If you remember one thing from this piece, it should be that we need to do both. Gone are the days where optimistic emissions reductions kept us below a 2-degree warming target.
To keep below two degrees, we'll need to dramatically reduce current emissions and simultaneously remove 10-15 gigatons of CO2/yr from the atmosphere by 2050 and scale that to about 20+ gigatons annually by 2100. Depending on how quickly we reduce emissions, the amount we need to remove from the atmosphere scales proportionally.

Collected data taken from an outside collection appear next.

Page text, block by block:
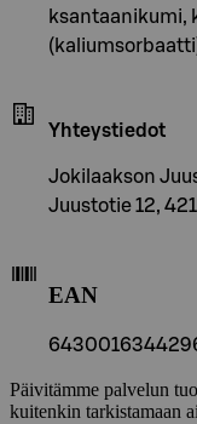
ksantaanikumi,
Yhteystiedot
Jokilaakson
Juustotie 12,
EAN
Päivitämme palvelun
kuitenkin tarkistamaan
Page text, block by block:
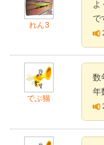
れん3
よ
で
でぶ猫
数
年
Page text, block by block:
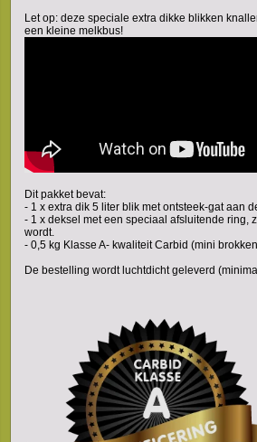
Let op: deze speciale extra dikke blikken
een kleine melkbus!
Dit pakket bevat:
- 1 x extra dik 5 liter blik met ontsteek-gat aan
- 1 x deksel met een speciaal afsluitende ring,
wordt.
- 0,5 kg Klasse A- kwaliteit Carbid (mini
De bestelling wordt luchtdicht geleverd
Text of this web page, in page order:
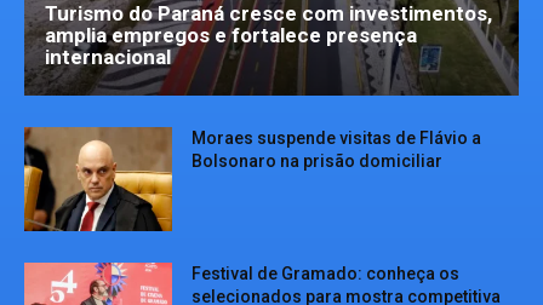
Turismo do Paraná cresce com investimentos,
amplia empregos e fortalece presença
internacional
Moraes suspende visitas de Flávio a
Bolsonaro na prisão domiciliar
Festival de Gramado: conheça os
selecionados para mostra competitiva
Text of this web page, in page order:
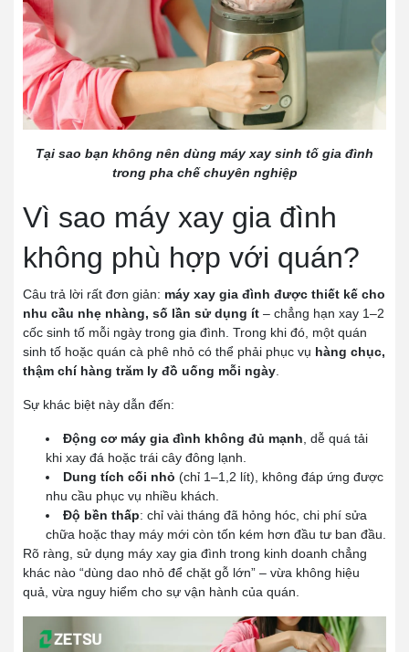
Tại sao bạn không nên dùng máy xay sinh tố gia đình
trong pha chế chuyên nghiệp
Vì sao máy xay gia đình
không phù hợp với quán?
Câu trả lời rất đơn giản: máy xay gia đình được thiết kế cho
nhu cầu nhẹ nhàng, số lần sử dụng ít – chẳng hạn xay 1–2
cốc sinh tố mỗi ngày trong gia đình. Trong khi đó, một quán
sinh tố hoặc quán cà phê nhỏ có thể phải phục vụ hàng chục,
thậm chí hàng trăm ly đồ uống mỗi ngày
Sự khác biệt này dẫn đến:
Động cơ máy gia đình không đủ mạnh , dễ quá tải
khi xay đá hoặc trái cây đông lạnh.
Dung tích cối nhỏ (chỉ 1–1,2 lít), không đáp ứng được
nhu cầu phục vụ nhiều khách.
Độ bền thấp: chỉ vài tháng đã hỏng hóc, chi phí sửa
chữa hoặc thay máy mới còn tốn kém hơn đầu tư ban đầu.
Rõ ràng, sử dụng máy xay gia đình trong kinh doanh chẳng
khác nào “dùng dao nhỏ để chặt gỗ lớn” – vừa không hiệu
quả, vừa nguy hiểm cho sự vận hành của quán.
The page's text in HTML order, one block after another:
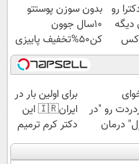
رو
دیگه
بدون سوزن پوستتو
10سال جوون
کن50%تخفیف پاییزی
رو "در
درمان
(◂فیلم +
برای اولین بار در
ایران🇮🇷 این
دکتر کرم ترمیم
کننده 23 روزه
ساخت!
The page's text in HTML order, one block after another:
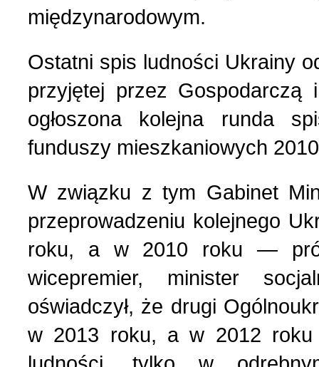
Mozaika na wsi (1)
Mozaika w PDF (47)
Nasza historia (24)
Nasze święta (15)
O tragicznie zmarłych
Ogłoszenia (24)
Opinie publiczne (11)
Poezja z Powstania
1 (152) 2023 r. (9)
4 (151) 2022 r. (2)
3 (150) 2022 r. (1)
2 (149) 2022 r. (2)
1 (148) 2022 r. (5)
4 (147) 2021 r. (3)
3 (146) 2021 r. (1)
2 (145) 2021 r. (10)
międzynarodowym.
Ostatni spis ludności Ukrainy
przyjętej przez Gospodarczą
ogłoszona kolejna runda
funduszy mieszkaniowych
W związku z tym Gabinet
przeprowadzeniu kolejnego
roku, a w 2010 roku —
wicepremier, minister
oświadczył, że drugi
w 2013 roku, a w 2012 roku
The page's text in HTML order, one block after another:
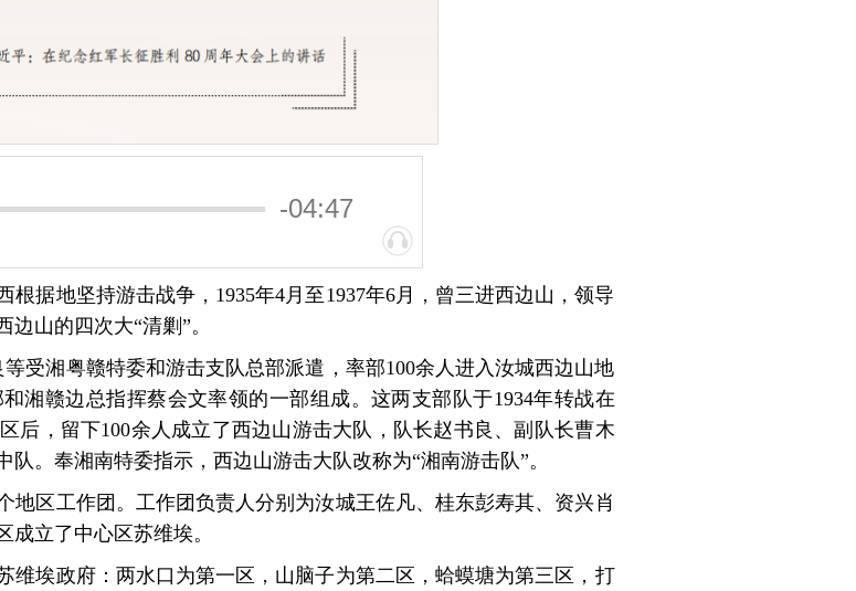
-04:47
据地坚持游击战争，1935年4月至1937年6月，曾三进西边山，领导
山的四次大“清剿”。
受湘粤赣特委和游击支队总部派遣，率部100余人进入汝城西边山地
湘赣边总指挥蔡会文率领的一部组成。这两支部队于1934年转战在
后，留下100余人成立了西边山游击大队，队长赵书良、副队长曹木
。奉湘南特委指示，西边山游击大队改称为“湘南游击队”。
地区工作团。工作团负责人分别为汝城王佐凡、桂东彭寿其、资兴肖
立了中心区苏维埃。
维埃政府：两水口为第一区，山脑子为第二区，蛤蟆塘为第三区，打
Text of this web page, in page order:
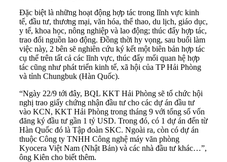
Đặc biệt là những hoạt động hợp tác trong lĩnh vực kinh
tế, đầu tư, thương mại, văn hóa, thể thao, du lịch, giáo dục,
y tế, khoa học, nông nghiệp và lao động; thúc đẩy hợp tác,
trao đổi nguồn lao động. Đồng thời hy vọng, sau buổi làm
việc này, 2 bên sẽ nghiên cứu ký kết một biên bản hợp tác
cụ thể trên tất cả các lĩnh vực, thúc đẩy mối quan hệ hợp
tác cũng như phát triển kinh tế, xã hội của TP Hải Phòng
và tỉnh Chungbuk (Hàn Quốc).
“Ngày 22/9 tới đây, BQL KKT Hải Phòng sẽ tổ chức hội
nghị trao giấy chứng nhận đầu tư cho các dự án đầu tư
vào KCN, KKT Hải Phòng trong tháng 9 với tổng số vốn
đăng ký đầu tư gần 1 tỷ USD. Trong đó, có 1 dự án đến từ
Hàn Quốc đó là Tập đoàn SKC. Ngoài ra, còn có dự án
thuộc Công ty TNHH Công nghệ máy văn phòng
Kyocera Việt Nam (Nhật Bản) và các nhà đầu tư khác…”,
ông Kiên cho biết thêm.
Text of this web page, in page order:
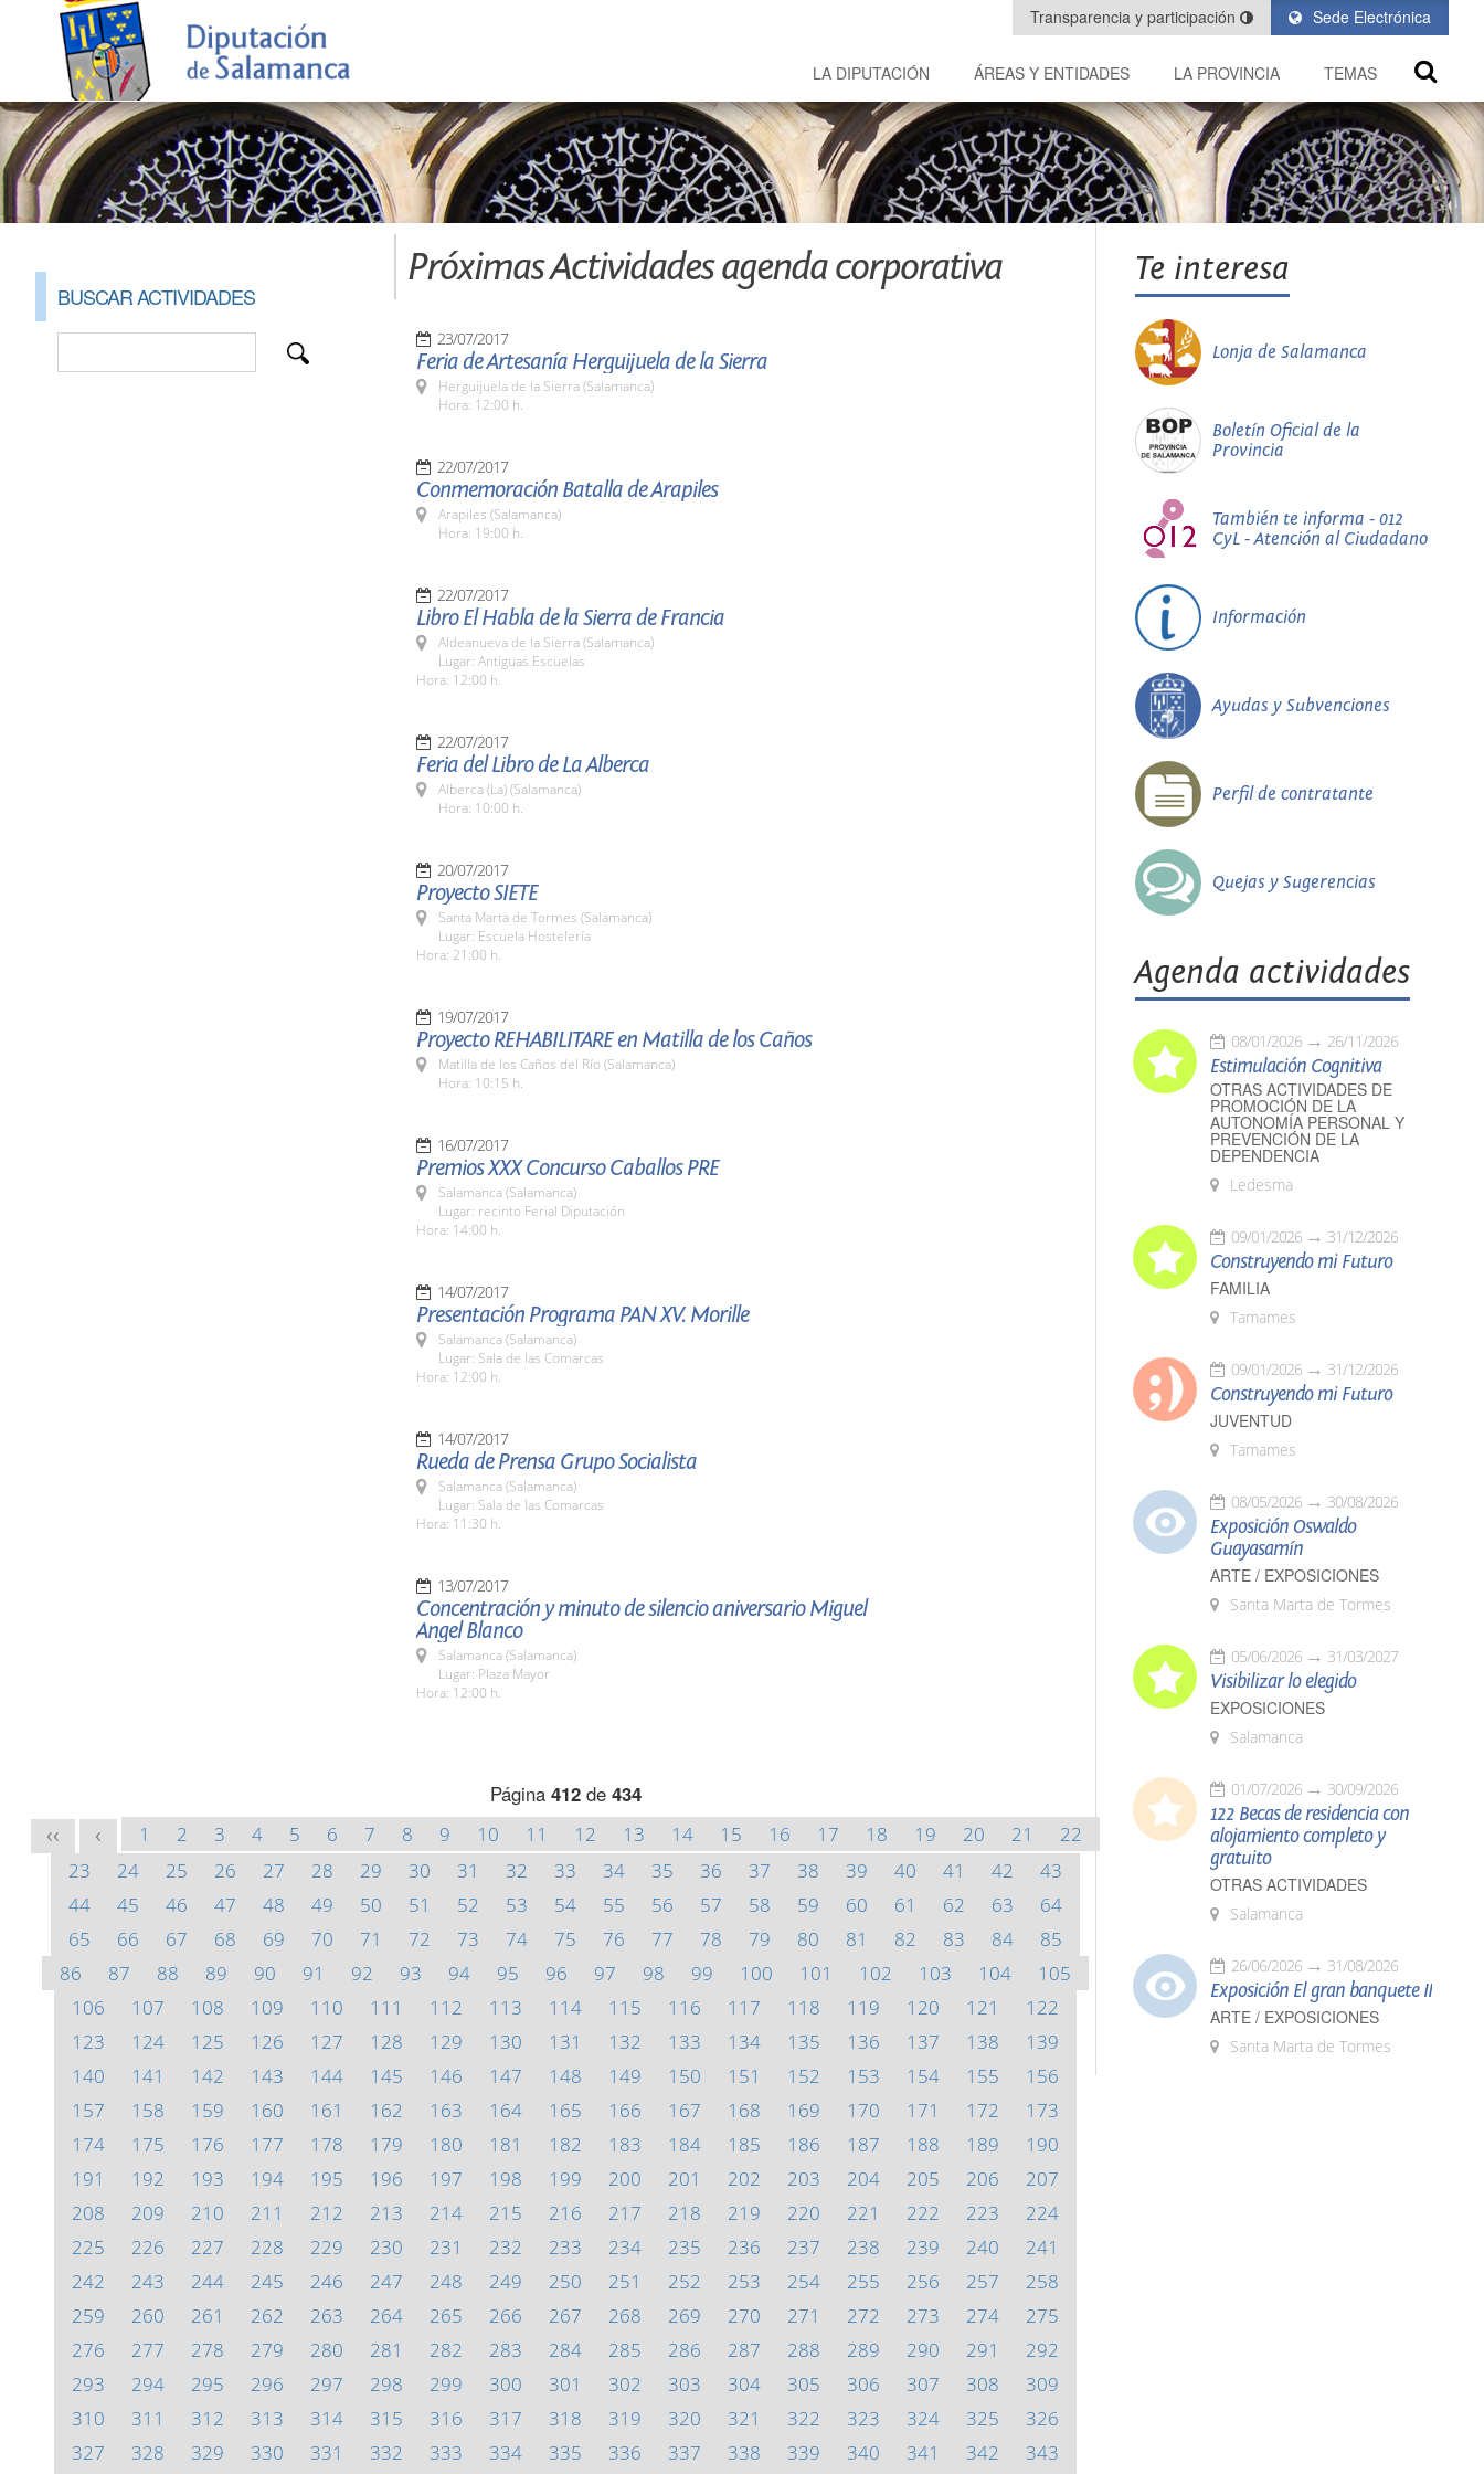
Sede Electrónica
Transparencia y participación
LA DIPUTACIÓN ÁREAS Y ENTIDADES LA PROVINCIA TEMAS
BUSCAR ACTIVIDADES
Próximas Actividades agenda corporativa
23/07/2017
Feria de Artesanía Herguijuela de la Sierra
Herguijuela de la Sierra (Salamanca)
Hora: 12:00 h.
22/07/2017
Conmemoración Batalla de Arapiles
Arapiles (Salamanca)
Hora: 19:00 h.
22/07/2017
Libro El Habla de la Sierra de Francia
Aldeanueva de la Sierra (Salamanca)
Lugar: Antiguas Escuelas
Hora: 12:00 h.
22/07/2017
Feria del Libro de La Alberca
Alberca (La) (Salamanca)
Hora: 10:00 h.
20/07/2017
Proyecto SIETE
Santa Marta de Tormes (Salamanca)
Lugar: Escuela Hostelería
Hora: 21:00 h.
19/07/2017
Proyecto REHABILITARE en Matilla de los Caños
Matilla de los Caños del Río (Salamanca)
Hora: 10:15 h.
16/07/2017
Premios XXX Concurso Caballos PRE
Salamanca (Salamanca)
Lugar: recinto Ferial Diputación
Hora: 14:00 h.
14/07/2017
Presentación Programa PAN XV. Morille
Salamanca (Salamanca)
Lugar: Sala de las Comarcas
Hora: 12:00 h.
14/07/2017
Rueda de Prensa Grupo Socialista
Salamanca (Salamanca)
Lugar: Sala de las Comarcas
Hora: 11:30 h.
13/07/2017
Concentración y minuto de silencio aniversario Miguel
Angel Blanco
Salamanca (Salamanca)
Lugar: Plaza Mayor
Hora: 12:00 h.
Página 412de 434
<< < 1 2 3 4 5 6 7 8 9 10 11 12 13 14 15 16 17 18 19 20 21
22
23
24 25 26 27 28 29 30 31 32 33 34 35 36 37 38 39 40 41 42
43
44
45 46 47 48 49 50 51 52 53 54 55 56 57 58 59 60 61 62 63
64
65
66 67 68 69 70 71 72 73 74 75 76 77 78 79 80 81 82 83 84
85
86
87 88 89 90 91 92 93 94 95 96 97 98 99 100 101 102 103 104
105
106
107 108 109 110 111 112 113 114 115 116 117 118 119 120 121
122
123
124 125 126 127 128 129 130 131 132 133 134 135 136 137 138
139
140
141 142 143 144 145 146 147 148 149 150 151 152 153 154 155
156
157
158 159 160 161 162 163 164 165 166 167 168 169 170 171 172
173
174
175 176 177 178 179 180 181 182 183 184 185 186 187 188 189
190
191
192 193 194 195 196 197 198 199 200 201 202 203 204 205 206
207
208
209 210 211 212 213 214 215 216 217 218 219 220 221 222 223
224
225
226 227 228 229 230 231 232 233 234 235 236 237 238 239 240
241
242
243 244 245 246 247 248 249 250 251 252 253 254 255 256 257
258
259
260 261 262 263 264 265 266 267 268 269 270 271 272 273 274
275
276
277 278 279 280 281 282 283 284 285 286 287 288 289 290 291
292
293
294 295 296 297 298 299 300 301 302 303 304 305 306 307 308
309
310
311 312 313 314 315 316 317 318 319 320 321 322 323 324 325
326
327
328 329 330 331 332 333 334 335 336 337 338 339 340 341 342 343
Te interesa
Lonja de Salamanca
Boletín Oficial de la
Provincia
También te informa - 012
CyL - Atención al Ciudadano
Información
Ayudas y Subvenciones
Perfil de contratante
Quejas y Sugerencias
Agenda actividades
08/01/2026 26/11/2026
Estimulación Cognitiva
OTRAS ACTIVIDADES DE
PROMOCIÓN DE LA
AUTONOMÍA PERSONAL Y
PREVENCIÓN DE LA
DEPENDENCIA
Ledesma
09/01/2026 31/12/2026
Construyendo mi Futuro
FAMILIA
Tamames
09/01/2026 31/12/2026
Construyendo mi Futuro
JUVENTUD
Tamames
08/05/2026 30/08/2026
Exposición Oswaldo
Guayasamín
ARTE / EXPOSICIONES
Santa Marta de Tormes
05/06/2026 31/03/2027
Visibilizar lo elegido
EXPOSICIONES
Salamanca
01/07/2026 30/09/2026
122 Becas de residencia con
alojamiento completo y
gratuito
OTRAS ACTIVIDADES
Salamanca
26/06/2026 31/08/2026
Exposición El gran banquete II
ARTE / EXPOSICIONES
Santa Marta de Tormes
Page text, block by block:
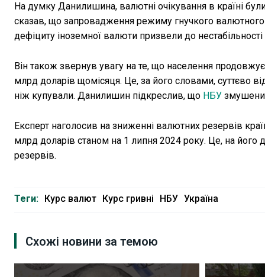
На думку Данилишина, валютні очікування в країні
сказав, що запровадження режиму гнучкого
дефіциту іноземної валюти призвели до нестабільності
Він також звернув увагу на те, що населення
млрд доларів щомісяця. Це, за його словами, суттєво
ніж купували. Данилишин підкреслив, що НБУ
Експерт наголосив на зниженні валютних резервів
млрд доларів станом на 1 липня 2024 року. Це, на його
резервів.
Теги: Курс валют Курс гривні НБУ Україна
Схожі новини за темою
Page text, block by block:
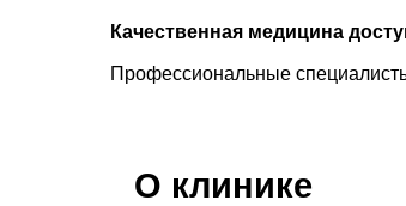
Качественная медицина
Профессиональные
О клинике
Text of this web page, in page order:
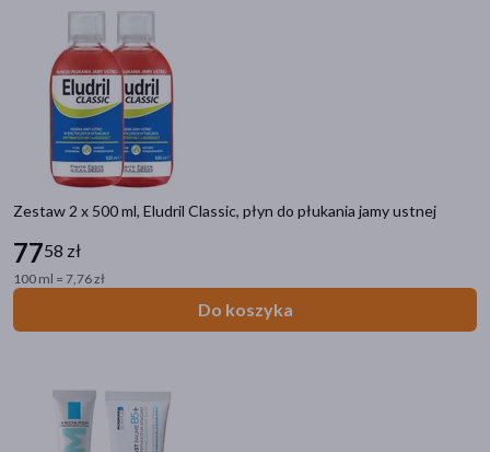
Zestaw 2 x 500 ml, Eludril Classic, płyn do płukania jamy ustnej
7758 zł
100 ml = 7,76 zł
Do koszyka
wrażliwa
sucha(12)
podrażniona(11)
atopowa(10)
dowolna(8)
pokaż więcej
Działanie/właściwości
oczyszczające
nawilżające
(21)
odświeżające (21)
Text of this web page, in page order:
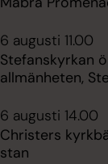
6 augusti 11.00
Stefanskyrkan
allmänheten,
6 augusti 14.00
Christers
stan
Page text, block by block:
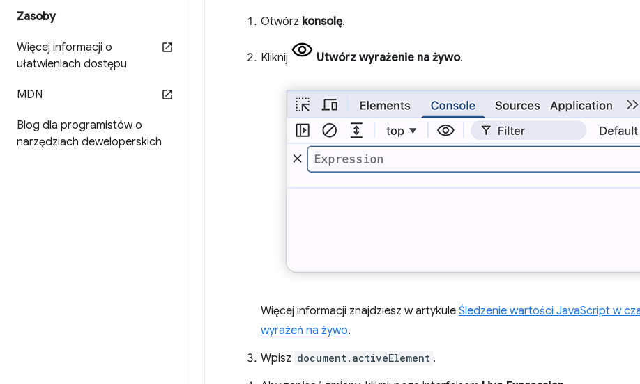
Zasoby
Więcej informacji o
ułatwieniach dostępu
MDN
Blog dla programistów o
narzędziach deweloperskich
Otwórz konsolę.
Kliknij Utwórz wyrażenie na żywo.
Więcej informacji znajdziesz w artykule Śledzenie wartości JavaScript w
wyrażeń na żywo.
Wpisz document.activeElement .

When I was little I looked at the space race and dreamed the world would rally around a huge science project again.— Ryan Orbuch (@orbuch) January 8, 2020
10+ gigaton scale negative emissions is that! It’s urgent, necessary, hard, dramatic, all of it. It’s the defining project of our generation.
A quick sense of scale
Here's where we're at in terms of global temperatures:
Greenhouse gas emissions are described in units of tons. It’s hard to think about how much “a ton of gas” really is -- this is how big, at surface temperature and pressure:
Here’s a nostalgically-animated video visualizing a bunch of these one-ton balls in New York City.
If you’re in the US, you’re responsible for emitting about 19 tons of greenhouse gases a year. Wren has a nice calculator that asks you about your commuting habits, flights, and diet to estimate your total GHG emissions. Erika Reinhardt wrote a detailed guide on how you can reduce your emissions. With that in mind, see emissions per capita:
You may also hear people talk about “400 parts per million CO2” or similar. This maps directly to the amount of gas emitted: when emissions mix into the atmosphere, we reference concentrations of the emitted gas as a portion of the atmosphere. This is like stirring sugar into a cup of coffee. Climate modeling is based on these concentrations. For a bit more on how this measurement works, see Basic intro to units and measurement.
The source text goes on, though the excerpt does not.